Please note that the MUVERA embeddings might be way larger than the single dense vectors produced by traditional
embedding models you might be used to. For example, using k_sim=6
(64 clusters), dim_proj=32
, and r_reps=20
with
128-dimensional token vectors results in FDEs of size 20 * 64 * 32 = 40960
. This is significantly larger than typical
single-vector embeddings, which are around a few thousand dimensions at most. The increased size of MUVERA embeddings
can impact storage and retrieval efficiency, so it’s important to consider these factors when deciding to use them.
Impact on search performance
To evaluate the effectiveness of MUVERA embeddings, we benchmarked three different approaches on the BeIR nfcorpus
dataset using the ColBERTv2 model. The MUVERA configuration used the following parameters: k_sim=5
, dim_proj=16
,
and r_reps=20
:
Approach | NDCG@1 | NDCG@5 | NDCG@10 |
---|---|---|---|
Full multi-vector (ColBERT) | 0.478 | 0.387 | 0.347 |
MUVERA-only | 0.319 | 0.267 | 0.242 |
MUVERA + reranking | 0.475 | 0.383 | 0.343 |
The results show that MUVERA-only search trades some accuracy for speed, achieving about 70% of the full multi-vector performance. However, using MUVERA for initial retrieval followed by multi-vector reranking recovers nearly all the original performance while maintaining the efficiency benefits for the initial search phase.
It’s becoming especially interesting when you consider the search latency improvements. In our benchmarks, we observed significant speed gains:
Approach | Average Search Time (seconds) |
---|---|
Full multi-vector (ColBERT) | 1.27 |
MUVERA-only | 0.15 |
MUVERA + reranking | 0.18 |
MUVERA-only search is approximately 8x faster than full multi-vector search, while the hybrid approach with reranking still achieves about 7x speed improvement while maintaining nearly identical search quality.
MUVERA in FastEmbed
FastEmbed provides late interaction text (ColBERT) and multimodal (ColPali) embeddings. Version 0.7.2 has introduced support for MUVERA embeddings which is compatible with any multi-vector representation, and available as a post-processing step.
import numpy as np
from fastembed import LateInteractionTextEmbedding
from fastembed.postprocess import Muvera
# Create a multi-vector model (ColBERT in this case) and then wrap it with MUVERA
model = LateInteractionTextEmbedding(model_name="colbert-ir/colbertv2.0")
muvera = Muvera.from_multivector_model(
model=model,
k_sim=6,
dim_proj=32,
r_reps=20
)
# Create embeddings of the sample text and then process them with MUVERA
embeddings = np.array(list(model.embed(["sample text"])))
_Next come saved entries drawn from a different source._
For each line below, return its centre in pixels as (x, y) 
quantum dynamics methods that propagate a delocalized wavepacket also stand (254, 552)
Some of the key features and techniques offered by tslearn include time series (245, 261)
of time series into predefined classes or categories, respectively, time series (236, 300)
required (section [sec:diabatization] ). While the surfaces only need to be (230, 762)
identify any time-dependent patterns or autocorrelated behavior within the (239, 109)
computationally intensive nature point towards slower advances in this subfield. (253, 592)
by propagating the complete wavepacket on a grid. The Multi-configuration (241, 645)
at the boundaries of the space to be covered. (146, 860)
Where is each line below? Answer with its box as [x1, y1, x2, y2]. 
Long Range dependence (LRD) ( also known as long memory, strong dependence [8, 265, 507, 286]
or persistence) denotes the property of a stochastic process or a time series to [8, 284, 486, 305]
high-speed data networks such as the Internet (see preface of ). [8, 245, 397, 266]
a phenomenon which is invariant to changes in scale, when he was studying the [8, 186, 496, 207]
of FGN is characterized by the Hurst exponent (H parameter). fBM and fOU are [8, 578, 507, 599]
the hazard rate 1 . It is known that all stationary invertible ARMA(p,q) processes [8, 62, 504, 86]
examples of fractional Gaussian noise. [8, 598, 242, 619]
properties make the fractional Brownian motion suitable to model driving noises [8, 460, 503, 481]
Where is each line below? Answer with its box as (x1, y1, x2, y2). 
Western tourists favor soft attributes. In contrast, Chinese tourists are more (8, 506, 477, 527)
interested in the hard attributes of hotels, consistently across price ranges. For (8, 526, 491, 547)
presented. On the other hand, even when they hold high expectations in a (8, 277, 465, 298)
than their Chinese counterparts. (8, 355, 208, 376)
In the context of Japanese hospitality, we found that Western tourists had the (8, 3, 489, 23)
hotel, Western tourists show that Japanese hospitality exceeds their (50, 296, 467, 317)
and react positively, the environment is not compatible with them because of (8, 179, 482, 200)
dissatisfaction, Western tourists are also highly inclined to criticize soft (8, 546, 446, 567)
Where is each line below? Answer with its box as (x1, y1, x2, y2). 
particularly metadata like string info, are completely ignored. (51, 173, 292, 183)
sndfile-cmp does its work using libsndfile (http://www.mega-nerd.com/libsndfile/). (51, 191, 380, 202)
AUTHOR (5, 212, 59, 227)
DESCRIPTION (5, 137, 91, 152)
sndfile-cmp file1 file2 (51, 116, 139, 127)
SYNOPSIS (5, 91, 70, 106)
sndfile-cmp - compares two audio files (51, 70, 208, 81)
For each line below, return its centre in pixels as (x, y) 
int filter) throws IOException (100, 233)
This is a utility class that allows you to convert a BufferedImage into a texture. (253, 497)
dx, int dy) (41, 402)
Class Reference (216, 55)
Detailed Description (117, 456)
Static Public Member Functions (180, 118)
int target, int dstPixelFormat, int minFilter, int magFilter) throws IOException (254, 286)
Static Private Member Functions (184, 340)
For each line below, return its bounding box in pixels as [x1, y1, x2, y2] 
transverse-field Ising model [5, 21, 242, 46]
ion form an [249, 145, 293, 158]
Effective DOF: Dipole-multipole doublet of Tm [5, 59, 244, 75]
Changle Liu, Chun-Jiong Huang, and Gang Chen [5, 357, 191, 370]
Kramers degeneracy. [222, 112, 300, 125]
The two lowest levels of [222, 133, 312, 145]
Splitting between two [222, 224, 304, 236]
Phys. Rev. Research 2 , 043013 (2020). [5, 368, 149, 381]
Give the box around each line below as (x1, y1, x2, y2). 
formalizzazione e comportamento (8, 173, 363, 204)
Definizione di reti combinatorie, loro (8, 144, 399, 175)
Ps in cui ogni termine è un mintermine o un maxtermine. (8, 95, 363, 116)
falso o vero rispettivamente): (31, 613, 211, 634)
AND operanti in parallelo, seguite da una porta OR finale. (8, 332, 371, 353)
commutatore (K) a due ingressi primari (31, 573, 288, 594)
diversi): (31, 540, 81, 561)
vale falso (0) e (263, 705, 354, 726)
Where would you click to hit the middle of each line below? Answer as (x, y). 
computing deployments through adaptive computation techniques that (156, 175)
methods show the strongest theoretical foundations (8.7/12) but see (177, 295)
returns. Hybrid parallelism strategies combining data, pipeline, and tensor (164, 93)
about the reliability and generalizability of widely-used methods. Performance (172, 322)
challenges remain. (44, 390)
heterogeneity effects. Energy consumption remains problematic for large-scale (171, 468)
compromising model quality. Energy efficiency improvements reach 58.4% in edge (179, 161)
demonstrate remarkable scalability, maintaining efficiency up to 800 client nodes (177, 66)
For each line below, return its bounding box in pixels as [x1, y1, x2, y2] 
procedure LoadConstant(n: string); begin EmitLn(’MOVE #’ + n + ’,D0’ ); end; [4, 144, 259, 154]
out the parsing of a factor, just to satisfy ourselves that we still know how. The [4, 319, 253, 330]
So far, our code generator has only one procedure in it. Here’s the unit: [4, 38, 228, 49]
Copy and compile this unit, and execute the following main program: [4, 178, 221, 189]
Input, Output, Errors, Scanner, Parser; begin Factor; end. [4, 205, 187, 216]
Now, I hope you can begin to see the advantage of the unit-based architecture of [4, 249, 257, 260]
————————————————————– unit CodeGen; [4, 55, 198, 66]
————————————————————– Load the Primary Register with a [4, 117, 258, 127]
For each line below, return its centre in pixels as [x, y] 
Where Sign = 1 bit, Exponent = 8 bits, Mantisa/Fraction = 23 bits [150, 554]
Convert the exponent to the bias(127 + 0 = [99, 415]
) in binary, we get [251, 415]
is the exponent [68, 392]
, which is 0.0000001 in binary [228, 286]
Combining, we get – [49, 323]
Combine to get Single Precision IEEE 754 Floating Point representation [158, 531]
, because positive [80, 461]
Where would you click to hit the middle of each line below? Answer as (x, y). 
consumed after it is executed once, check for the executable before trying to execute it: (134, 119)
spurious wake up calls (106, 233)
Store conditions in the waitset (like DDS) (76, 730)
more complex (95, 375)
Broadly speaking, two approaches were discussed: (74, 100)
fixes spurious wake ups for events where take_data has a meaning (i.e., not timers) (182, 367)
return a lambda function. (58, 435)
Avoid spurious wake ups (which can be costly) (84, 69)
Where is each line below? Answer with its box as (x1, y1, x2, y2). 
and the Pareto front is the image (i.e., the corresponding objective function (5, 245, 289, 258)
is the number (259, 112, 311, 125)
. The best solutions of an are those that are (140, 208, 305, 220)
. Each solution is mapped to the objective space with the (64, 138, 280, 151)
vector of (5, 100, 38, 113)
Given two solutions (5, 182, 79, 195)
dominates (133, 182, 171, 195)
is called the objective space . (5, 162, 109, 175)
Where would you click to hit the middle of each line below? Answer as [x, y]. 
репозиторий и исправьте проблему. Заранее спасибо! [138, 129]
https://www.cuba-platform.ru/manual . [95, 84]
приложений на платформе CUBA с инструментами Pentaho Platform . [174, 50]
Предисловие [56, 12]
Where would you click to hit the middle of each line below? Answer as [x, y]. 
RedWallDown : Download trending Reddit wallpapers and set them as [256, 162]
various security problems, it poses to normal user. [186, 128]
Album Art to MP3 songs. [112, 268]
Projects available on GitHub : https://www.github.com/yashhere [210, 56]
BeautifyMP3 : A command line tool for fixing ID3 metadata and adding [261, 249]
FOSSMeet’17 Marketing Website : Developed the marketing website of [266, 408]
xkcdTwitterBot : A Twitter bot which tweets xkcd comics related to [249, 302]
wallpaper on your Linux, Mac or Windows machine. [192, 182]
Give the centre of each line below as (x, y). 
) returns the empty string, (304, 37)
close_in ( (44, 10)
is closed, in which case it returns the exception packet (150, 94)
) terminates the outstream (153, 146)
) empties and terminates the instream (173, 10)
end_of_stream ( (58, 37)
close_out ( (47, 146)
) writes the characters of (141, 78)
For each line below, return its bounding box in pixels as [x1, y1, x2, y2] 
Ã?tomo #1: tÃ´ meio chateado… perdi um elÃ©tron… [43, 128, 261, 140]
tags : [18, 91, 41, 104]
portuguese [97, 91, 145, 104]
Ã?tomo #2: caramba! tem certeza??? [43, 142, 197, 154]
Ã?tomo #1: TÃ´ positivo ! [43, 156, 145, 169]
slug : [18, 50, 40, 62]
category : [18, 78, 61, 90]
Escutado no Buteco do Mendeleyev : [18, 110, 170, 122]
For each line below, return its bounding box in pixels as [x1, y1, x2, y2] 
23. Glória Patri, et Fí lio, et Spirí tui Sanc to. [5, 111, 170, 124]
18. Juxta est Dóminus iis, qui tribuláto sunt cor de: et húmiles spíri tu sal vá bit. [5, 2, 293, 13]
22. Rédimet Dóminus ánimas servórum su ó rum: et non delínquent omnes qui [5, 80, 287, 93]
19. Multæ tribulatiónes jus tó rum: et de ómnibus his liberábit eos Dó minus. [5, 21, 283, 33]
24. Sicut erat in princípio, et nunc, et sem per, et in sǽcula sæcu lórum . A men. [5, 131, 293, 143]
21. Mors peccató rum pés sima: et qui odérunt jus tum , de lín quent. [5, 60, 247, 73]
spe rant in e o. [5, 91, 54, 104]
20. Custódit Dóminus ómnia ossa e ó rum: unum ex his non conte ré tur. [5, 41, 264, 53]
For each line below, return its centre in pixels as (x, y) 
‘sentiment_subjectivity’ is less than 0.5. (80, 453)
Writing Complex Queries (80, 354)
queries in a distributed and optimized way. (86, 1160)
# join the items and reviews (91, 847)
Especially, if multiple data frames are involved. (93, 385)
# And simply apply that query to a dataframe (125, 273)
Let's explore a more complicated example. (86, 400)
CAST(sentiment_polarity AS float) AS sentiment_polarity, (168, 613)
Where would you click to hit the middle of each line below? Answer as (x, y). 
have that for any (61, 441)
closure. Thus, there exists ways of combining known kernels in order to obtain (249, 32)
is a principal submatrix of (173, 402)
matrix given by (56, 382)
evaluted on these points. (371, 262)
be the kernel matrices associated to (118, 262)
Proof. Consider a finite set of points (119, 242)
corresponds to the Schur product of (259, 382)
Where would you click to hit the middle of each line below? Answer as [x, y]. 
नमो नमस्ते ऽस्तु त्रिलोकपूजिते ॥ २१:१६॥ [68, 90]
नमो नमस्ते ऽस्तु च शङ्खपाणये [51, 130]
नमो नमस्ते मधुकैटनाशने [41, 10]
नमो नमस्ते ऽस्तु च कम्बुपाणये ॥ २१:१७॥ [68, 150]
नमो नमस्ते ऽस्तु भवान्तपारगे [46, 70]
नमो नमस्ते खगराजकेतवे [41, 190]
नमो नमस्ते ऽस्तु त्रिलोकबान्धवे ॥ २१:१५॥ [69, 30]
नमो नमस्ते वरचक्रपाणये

fde = muvera.process_document(embeddings[0])
Try it out today
If you’re already using multi-vector retrieval, upgrading to FastEmbed 0.7.2+ will unlock MUVERA’s 7x speed improvements
while maintaining nearly identical search quality. And if you’ve always wanted to experiment with multi-vector retrieval
but were held back by performance concerns or complexity, now is the perfect time to start. MUVERA removes those
traditional barriers, making advanced retrieval techniques accessible and practical for production use. Simply upgrade
your FastEmbed installation with pip install --upgrade fastembed
and start benefiting from the power of multi-vector
search without the traditional speed penalties.